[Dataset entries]
════════════════════

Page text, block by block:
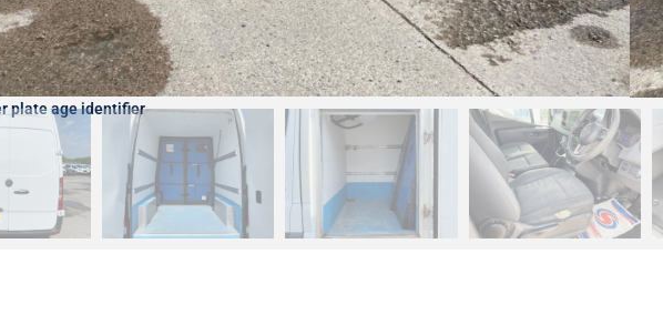
manufacture
2021
plate age identifier
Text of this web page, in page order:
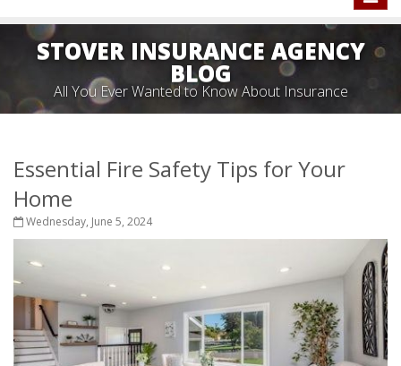
STOVER INSURANCE AGENCY
BLOG
All You Ever Wanted to Know About Insurance
Essential Fire Safety Tips for Your
Home
Wednesday, June 5, 2024
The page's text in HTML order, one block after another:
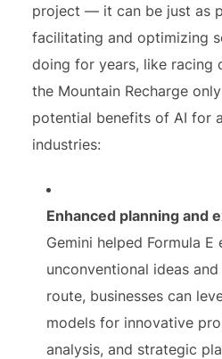
project — it can be just as
facilitating and optimizing
doing for years, like racing
the Mountain Recharge
potential benefits of AI for
industries:
Enhanced planning and
Gemini helped Formula E
unconventional ideas
route, businesses can
models for innovative
analysis, and strategic
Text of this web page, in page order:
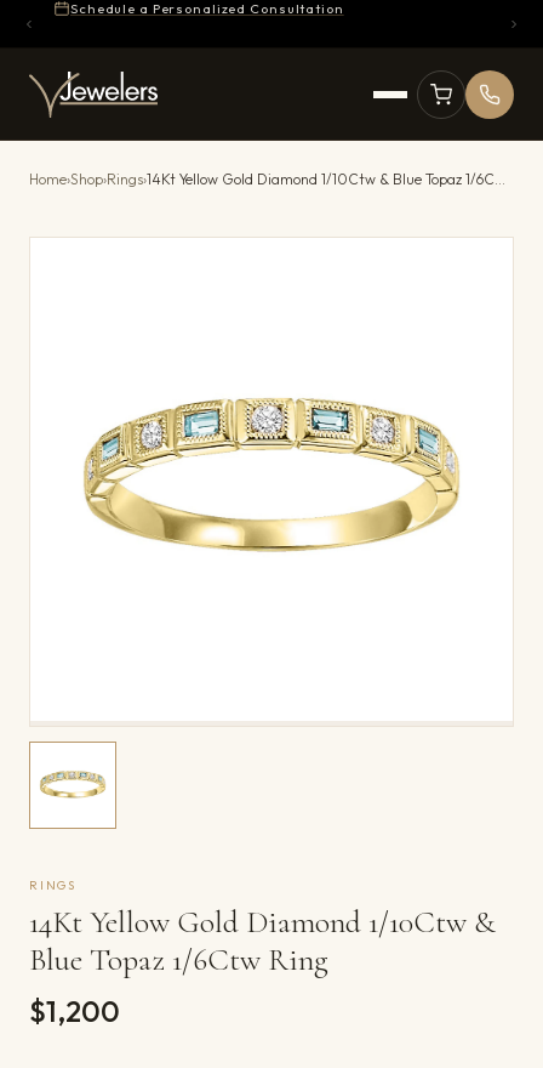
Schedule a Personalized Consultation
Home›Shop›Rings› 14Kt Yellow Gold Diamond 1/10Ctw & Blue Topaz 1/6Ctw Ring
RINGS
14Kt Yellow Gold Diamond 1/10Ctw &
Blue Topaz 1/6Ctw Ring
$1,200
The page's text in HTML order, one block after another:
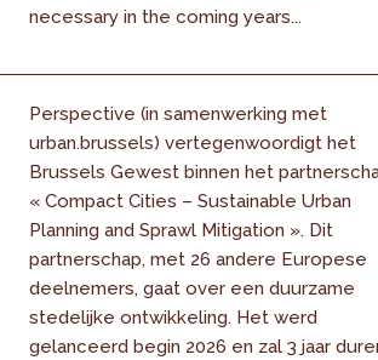
necessary in the coming years...
Perspective (in samenwerking met
urban.brussels) vertegenwoordigt het
Brussels Gewest binnen het
« Compact Cities – Sustainable Urban
Planning and Sprawl Mitigation ». Dit
partnerschap, met 26 andere Europese
deelnemers, gaat over een duurzame
stedelijke ontwikkeling. Het werd
gelanceerd begin 2026 en zal 3 jaar
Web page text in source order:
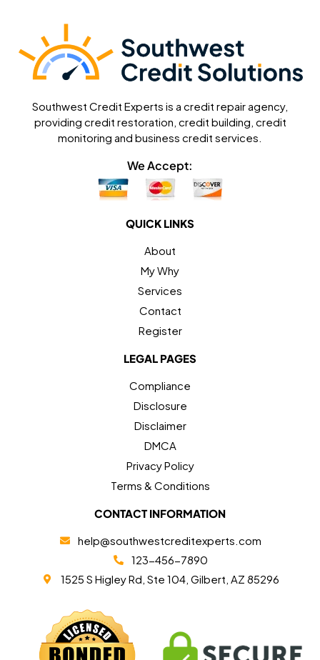
Southwest Credit Experts is a credit repair agency,
providing credit restoration, credit building, credit
monitoring and business credit services.
We Accept:
QUICK LINKS
About
My Why
Services
Contact
Register
LEGAL PAGES
Compliance
Disclosure
Disclaimer
DMCA
Privacy Policy
Terms & Conditions
CONTACT INFORMATION
help@southwestcreditexperts.com
123-456-7890
1525 S Higley Rd, Ste 104, Gilbert, AZ 85296
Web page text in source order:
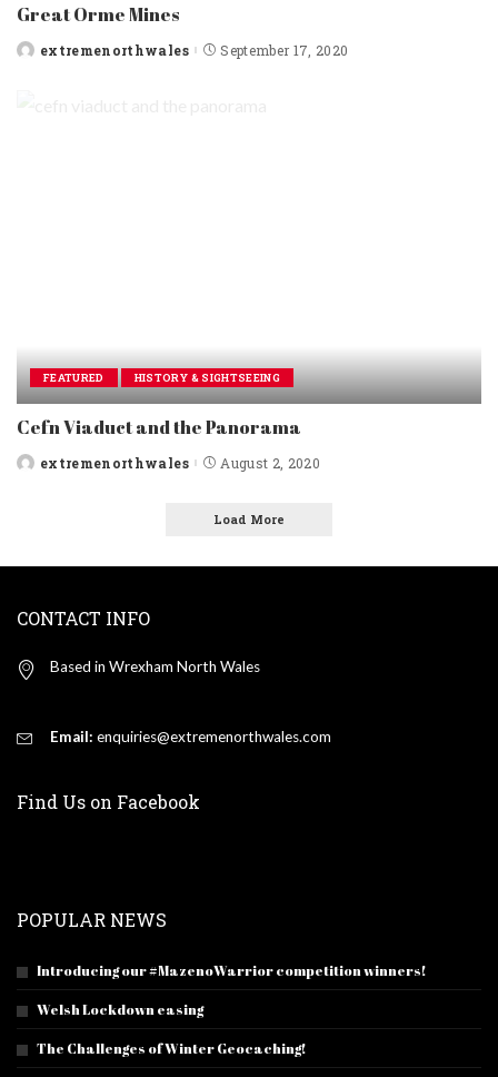
Great Orme Mines
Postedextremenorthwales September 17, 2020
FEATURED HISTORY & SIGHTSEEING
Cefn Viaduct and the Panorama
Postedextremenorthwales August 2, 2020
Load More
CONTACT INFO
Based in Wrexham North Wales
Email: enquiries@extremenorthwales.com
Find Us on Facebook
POPULAR NEWS
Introducing our #MazenoWarrior competition winners!
Welsh Lockdown easing
The Challenges of Winter Geocaching!
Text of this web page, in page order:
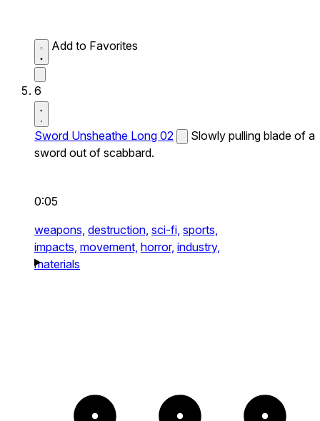
Add to Favorites
6
Sword Unsheathe Long 02
Slowly pulling blade of a
sword out of scabbard.
0:05
weapons, destruction, sci-fi, sports,
impacts, movement, horror, industry,
materials
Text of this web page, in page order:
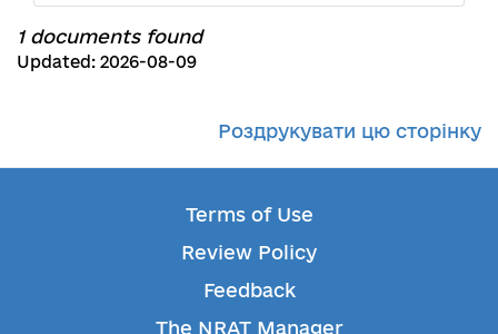
1 documents found
Updated: 2026-08-09
Роздрукувати цю сторінку
Terms of Use
Review Policy
Feedback
The NRAT Manager
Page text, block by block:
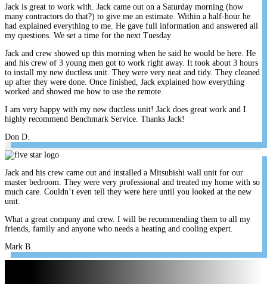
Jack is great to work with. Jack came out on a Saturday morning (how
many contractors do that?) to give me an estimate. Within a half-hour he
had explained everything to me. He gave full information and answered all
my questions. We set a time for the next Tuesday
Jack and crew showed up this morning when he said he would be here. He
and his crew of 3 young men got to work right away. It took about 3 hours
to install my new ductless unit. They were very neat and tidy. They cleaned
up after they were done. Once finished, Jack explained how everything
worked and showed me how to use the remote.
I am very happy with my new ductless unit! Jack does great work and I
highly recommend Benchmark Service. Thanks Jack!
Don D.
Jack and his crew came out and installed a Mitsubishi wall unit for our
master bedroom. They were very professional and treated my home with so
much care. Couldn’t even tell they were here until you looked at the new
unit.
What a great company and crew. I will be recommending them to all my
friends, family and anyone who needs a heating and cooling expert.
Mark B.
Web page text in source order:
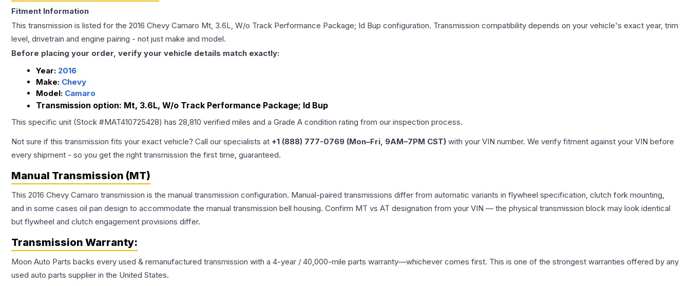
Fitment Information
This transmission is listed for the 2016 Chevy Camaro Mt, 3.6L, W/o Track Performance Package; Id Bup configuration. Transmission compatibility depends on your vehicle's exact year, trim
level, drivetrain and engine pairing - not just make and model.
Before placing your order, verify your vehicle details match exactly:
Year: 2016
Make: Chevy
Model: Camaro
Transmission option: Mt, 3.6L, W/o Track Performance Package; Id Bup
This specific unit (Stock #MAT410725428) has 28,810 verified miles and a Grade A condition rating from our inspection process.
Not sure if this transmission fits your exact vehicle? Call our specialists at +1 (888) 777-0769 (Mon–Fri, 9AM–7PM CST) with your VIN number. We verify fitment against your VIN before
every shipment - so you get the right transmission the first time, guaranteed.
Manual Transmission (MT)
This 2016 Chevy Camaro transmission is the manual transmission configuration. Manual-paired transmissions differ from automatic variants in flywheel specification, clutch fork mounting,
and in some cases oil pan design to accommodate the manual transmission bell housing. Confirm MT vs AT designation from your VIN — the physical transmission block may look identical
but flywheel and clutch engagement provisions differ.
Transmission Warranty:
Moon Auto Parts backs every used & remanufactured transmission with a 4-year / 40,000-mile parts warranty—whichever comes first. This is one of the strongest warranties offered by any
used auto parts supplier in the United States.
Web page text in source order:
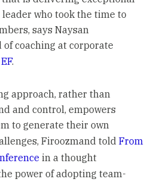
who took the time to
says Naysan
coaching at corporate
.
approach, rather than
and control, empowers
to generate their own
Firoozmand told From
in a thought
power of adopting team-
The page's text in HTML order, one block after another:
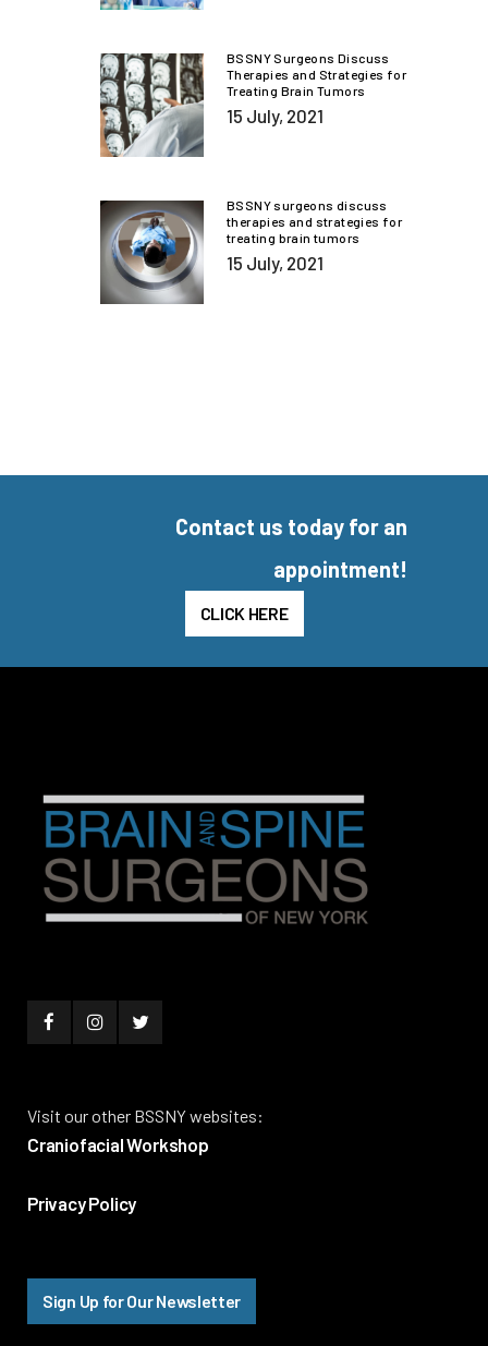
BSSNY Surgeons Discuss
Therapies and Strategies for
Treating Brain Tumors
15 July, 2021
BSSNY surgeons discuss
therapies and strategies for
treating brain tumors
15 July, 2021
Contact us today for an
appointment!
CLICK HERE
Visit our other BSSNY websites:
Craniofacial Workshop
Privacy Policy
Sign Up for Our Newsletter
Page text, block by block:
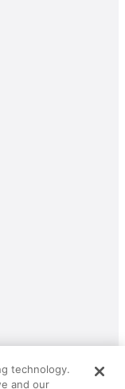
Roaming Gnome
of Travelscape LLC.
technology.
and our
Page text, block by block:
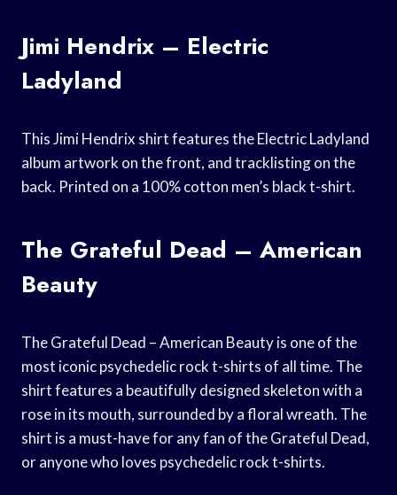
Jimi Hendrix – Electric
Ladyland
This Jimi Hendrix shirt features the Electric Ladyland
album artwork on the front, and tracklisting on the
back. Printed on a 100% cotton men’s black t-shirt.
The Grateful Dead – American
Beauty
The Grateful Dead – American Beauty is one of the
most iconic psychedelic rock t-shirts of all time. The
shirt features a beautifully designed skeleton with a
rose in its mouth, surrounded by a floral wreath. The
shirt is a must-have for any fan of the Grateful Dead,
or anyone who loves psychedelic rock t-shirts.
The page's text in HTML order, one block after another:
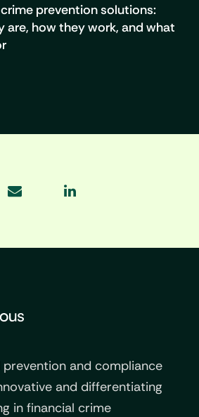
prevention solutions:
are, how they work, and what
prevention and compliance
and differentiating
in financial crime
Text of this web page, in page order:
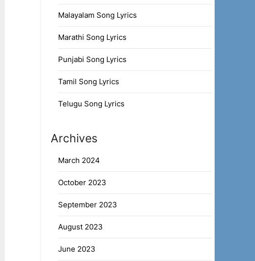
Malayalam Song Lyrics
Marathi Song Lyrics
Punjabi Song Lyrics
Tamil Song Lyrics
Telugu Song Lyrics
Archives
March 2024
October 2023
September 2023
August 2023
June 2023
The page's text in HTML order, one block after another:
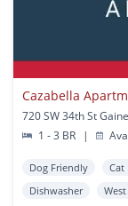
Cazabella
720 SW 34th St
1 - 3 BR
|
Dog Friendly Cat
Dishwasher
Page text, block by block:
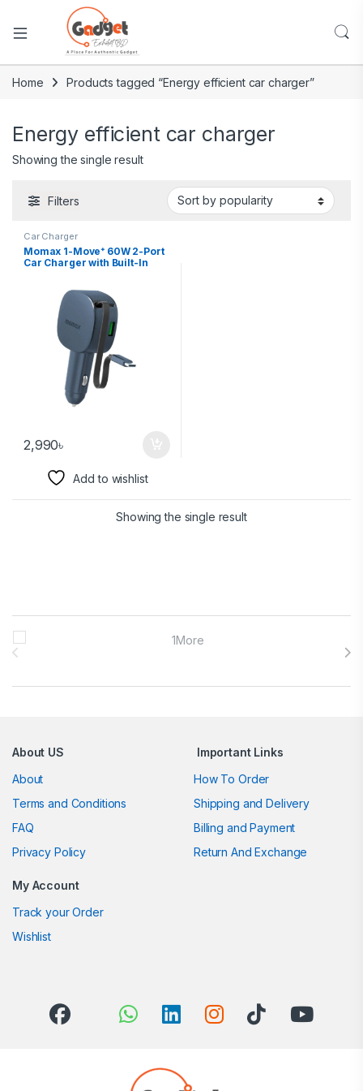
Home Products tagged “Energy efficient car charger”
Energy efficient car charger
Showing the single result
Filters
Car Charger
Momax 1-Move⁺ 60W 2-Port
Car Charger with Built-In
2,990৳
Add to wishlist
Showing the single result
Brands Carousel
About US
About
Terms and Conditions
FAQ
Privacy Policy
Important Links
How To Order
Shipping and Delivery
Billing and Payment
Return And Exchange
My Account
Track your Order
Wishlist
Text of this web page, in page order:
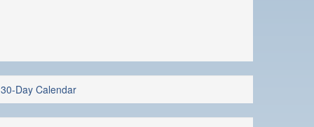
30-Day Calendar
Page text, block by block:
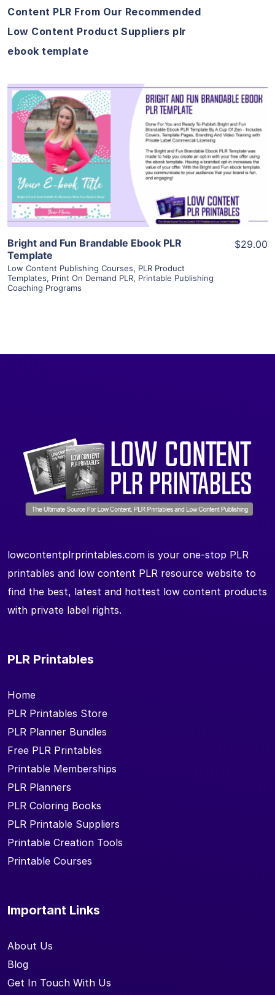
Content PLR From Our Recommended
Low Content Product Suppliers plr
ebook template
View Details
Visit Supplier
Bright and Fun Brandable Ebook PLR
Template
Low Content Publishing Courses, PLR Product
Templates, Print On Demand PLR, Printable Publishing
Coaching Programs
$29.00
lowcontentplrprintables.com is your one-stop PLR
printables and low content PLR resource website to
find the best, latest and hottest low content products
with private label rights.
PLR Printables
Home
PLR Printables Store
PLR Planner Bundles
Free PLR Printables
Printable Memberships
PLR Planners
PLR Coloring Books
PLR Printable Suppliers
Printable Creation Tools
Printable Courses
Important Links
About Us
Blog
Get In Touch With Us
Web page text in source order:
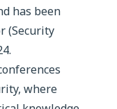
has been
(Security
where
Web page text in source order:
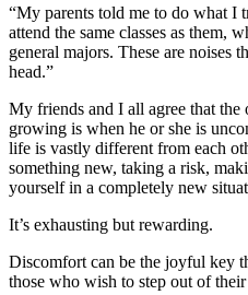
“My parents told me to do what I
attend the same classes as them,
general majors. These are noises
head.”
My friends and I all agree that
growing is when he or she is
life is vastly different from each
something new, taking a risk,
yourself in a completely new
It’s exhausting but rewarding.
Discomfort can be the joyful key
those who wish to step out of
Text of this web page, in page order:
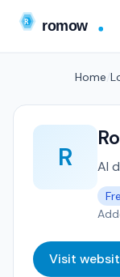
Home
R AI
Visit
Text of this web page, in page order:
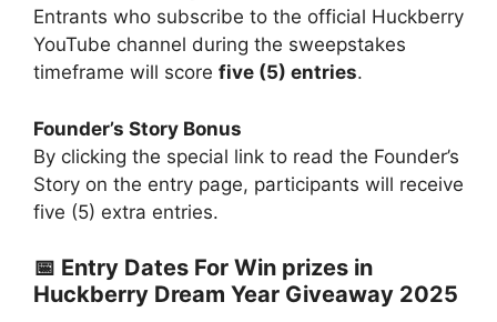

════════════════════

■ About this task
Please transcribe exactly the lines from the one that contains "attend the same" through the closing line of the entries, with no pictures.

■ Your response
attend the same classes as them,
general majors. These are noises
head.”
My friends and I all agree that
growing is when he or she is
life is vastly different from each
something new, taking a risk,
yourself in a completely new
It’s exhausting but rewarding.
Discomfort can be the joyful key
those who wish to step out of
Text of this web page, in page order:
Home
R AI
Visit
Text of this web page, in page order:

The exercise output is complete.